Figure 5: Theoretical analysis of the pseudospin-mediated vortex generation.

(a,b) Pseudospin-mediated vortex generation calculated directly from the Dirac equation. When only one of the spinor components ψ_A (ψ_B) is given an initial Gaussian-modulated excitation, the output intensity at z=30 is identical (top panel of a) but the corresponding phase is different. The left (right) bottom panel of a shows the vortex phase of ψ_B (ψ_A), whereas the other component has uniform phase. Comparison between results from numerical solution (dark) and asymptotic calculation is shown in b. (c–h) Intensity and phase of the output optical field obtained from numerical simulation of the paraxial model with a graphene-type HCL potential based on decomposing the optical field into its spinor components. In the top (bottom) row, only sublattice A (B) is initially excited with a Gaussian modulation, which leads to similar intensity patterns (c, f) but opposite phase structures.
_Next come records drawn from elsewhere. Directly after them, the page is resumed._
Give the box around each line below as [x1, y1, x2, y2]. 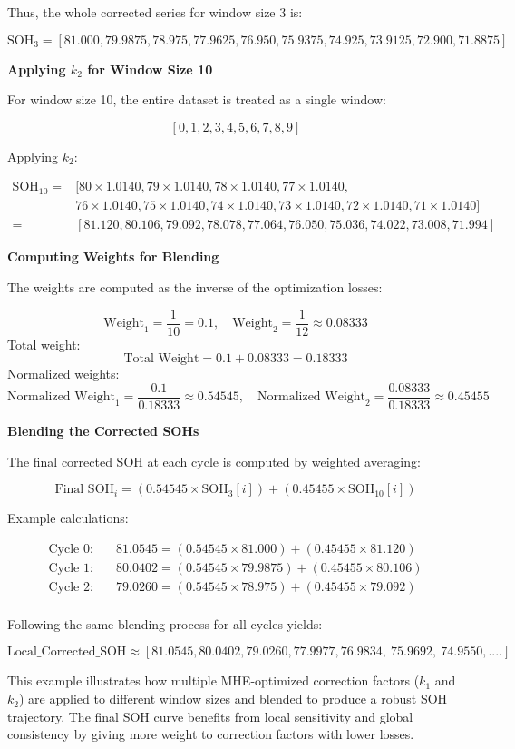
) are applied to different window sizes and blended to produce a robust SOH [18, 689, 448, 708]
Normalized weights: [7, 364, 120, 383]
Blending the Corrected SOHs [7, 420, 199, 439]
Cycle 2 [48, 580, 90, 594]
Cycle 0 [48, 542, 90, 556]
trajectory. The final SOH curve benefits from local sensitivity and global [7, 706, 413, 725]
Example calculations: [7, 508, 129, 527]
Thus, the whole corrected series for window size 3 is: [7, 3, 303, 21]
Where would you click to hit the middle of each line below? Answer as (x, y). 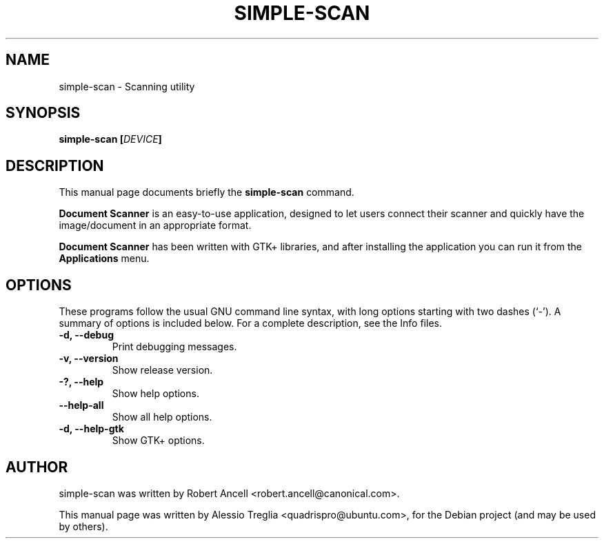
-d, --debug (86, 335)
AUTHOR (37, 467)
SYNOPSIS (43, 113)
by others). (83, 526)
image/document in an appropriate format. (155, 225)
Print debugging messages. (174, 347)
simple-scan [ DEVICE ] (110, 139)
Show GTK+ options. (158, 441)
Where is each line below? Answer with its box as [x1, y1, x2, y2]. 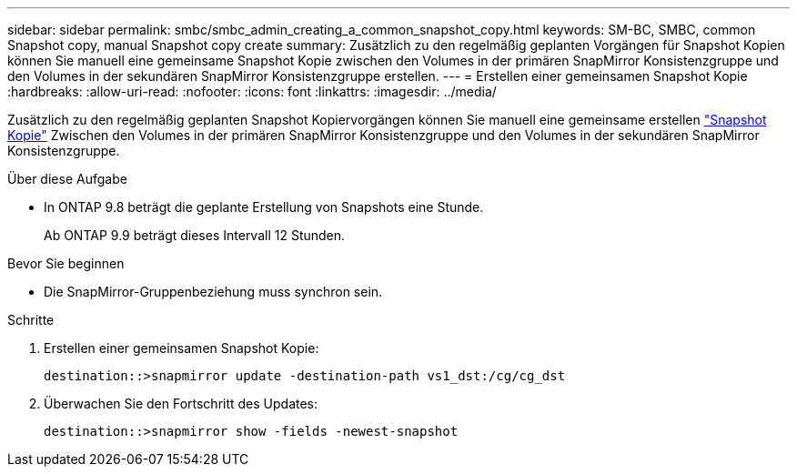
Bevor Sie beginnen [7, 256, 125, 271]
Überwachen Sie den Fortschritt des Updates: [44, 396, 318, 411]
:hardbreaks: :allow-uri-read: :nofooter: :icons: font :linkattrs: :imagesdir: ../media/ [7, 84, 497, 99]
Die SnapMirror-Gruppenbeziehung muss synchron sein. [44, 284, 383, 299]
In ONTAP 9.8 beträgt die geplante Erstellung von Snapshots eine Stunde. [44, 199, 484, 215]
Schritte [7, 312, 55, 328]
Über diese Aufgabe [7, 171, 127, 187]
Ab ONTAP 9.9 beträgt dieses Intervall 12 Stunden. [44, 227, 346, 243]
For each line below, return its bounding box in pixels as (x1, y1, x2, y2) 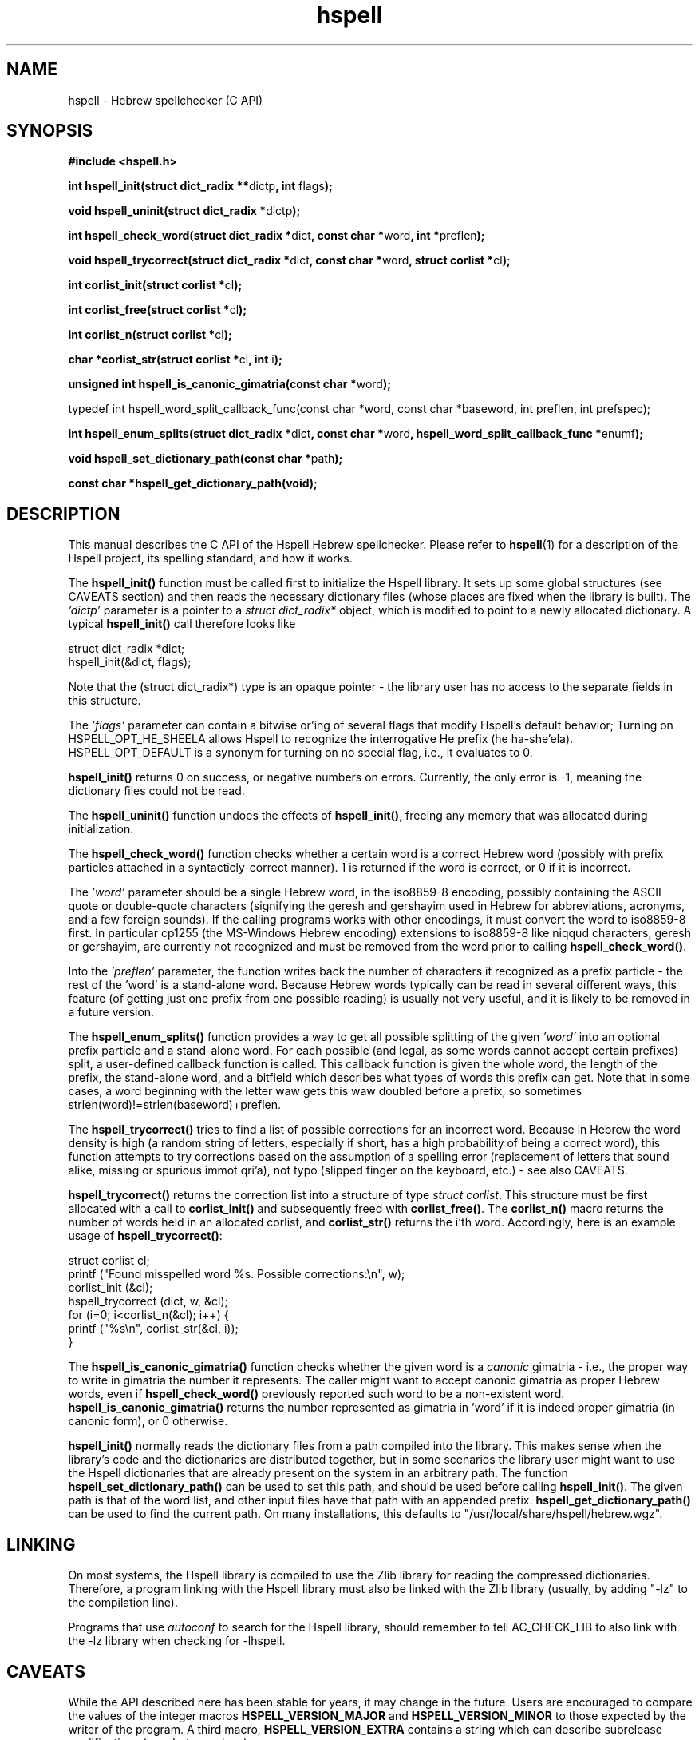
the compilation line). (68, 1595, 178, 1610)
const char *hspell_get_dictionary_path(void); (68, 476, 318, 491)
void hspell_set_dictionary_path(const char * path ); (68, 451, 343, 466)
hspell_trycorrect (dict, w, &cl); (68, 1294, 228, 1309)
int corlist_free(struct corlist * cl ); (68, 303, 247, 317)
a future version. (68, 1005, 155, 1019)
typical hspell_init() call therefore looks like (68, 617, 296, 631)
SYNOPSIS (6, 121, 93, 141)

The second column (d,g) shows the interferograms of the wavefunction Ψ_A and the third column (e,h) shows the corresponding interferograms of Ψ_B. These components Ψ_A and Ψ_B are derived by restricting the paraxial wavefuction Ψ to the discrete locations that are determined by the lattice elements A and B (see the relevant discussion in the text and Supplementary Information section). When the eigenstate of the lattice spin corresponding to A (B) is initially excited, a vortex is generated in the sublattice B (A) with a topological charge +1 (−1), respectively. For illustration purposes, we crop the area outside a disk that consists almost solely of the irrelevant plane-wave contribution.